Omit every picture, then give all the entries again exactly.

Data excerpts
____________

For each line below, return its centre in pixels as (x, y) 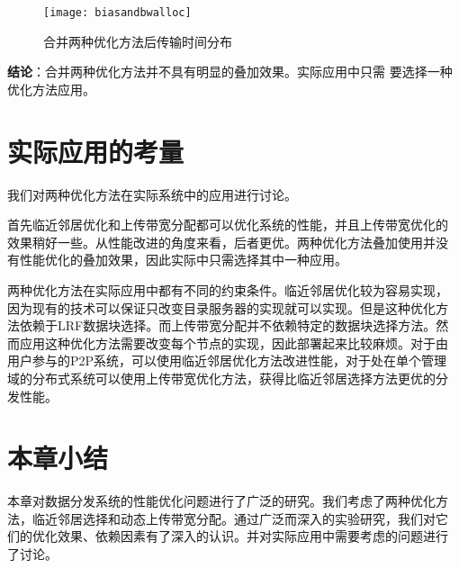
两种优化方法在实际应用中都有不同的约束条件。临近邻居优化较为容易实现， (228, 289)
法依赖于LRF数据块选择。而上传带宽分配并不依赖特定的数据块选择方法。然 (228, 325)
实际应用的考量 (96, 151)
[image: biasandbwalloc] (117, 13)
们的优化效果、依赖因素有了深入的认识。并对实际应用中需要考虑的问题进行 (228, 536)
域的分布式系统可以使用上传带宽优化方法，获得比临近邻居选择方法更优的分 (228, 378)
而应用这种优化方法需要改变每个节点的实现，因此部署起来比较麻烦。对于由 (228, 343)
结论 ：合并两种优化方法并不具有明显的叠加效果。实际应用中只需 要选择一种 (230, 72)

____________

SOLUTION TO THE EXERCISE -
For each line below, return its centre in pixels as (x, y) 
两种优化方法在实际应用中都有不同的约束条件。临近邻居优化较为容易实现， (228, 289)
法依赖于LRF数据块选择。而上传带宽分配并不依赖特定的数据块选择方法。然 (228, 325)
实际应用的考量 (96, 151)
[image: biasandbwalloc] (117, 13)
们的优化效果、依赖因素有了深入的认识。并对实际应用中需要考虑的问题进行 (228, 536)
域的分布式系统可以使用上传带宽优化方法，获得比临近邻居选择方法更优的分 (228, 378)
而应用这种优化方法需要改变每个节点的实现，因此部署起来比较麻烦。对于由 (228, 343)
结论 ：合并两种优化方法并不具有明显的叠加效果。实际应用中只需 要选择一种 (230, 72)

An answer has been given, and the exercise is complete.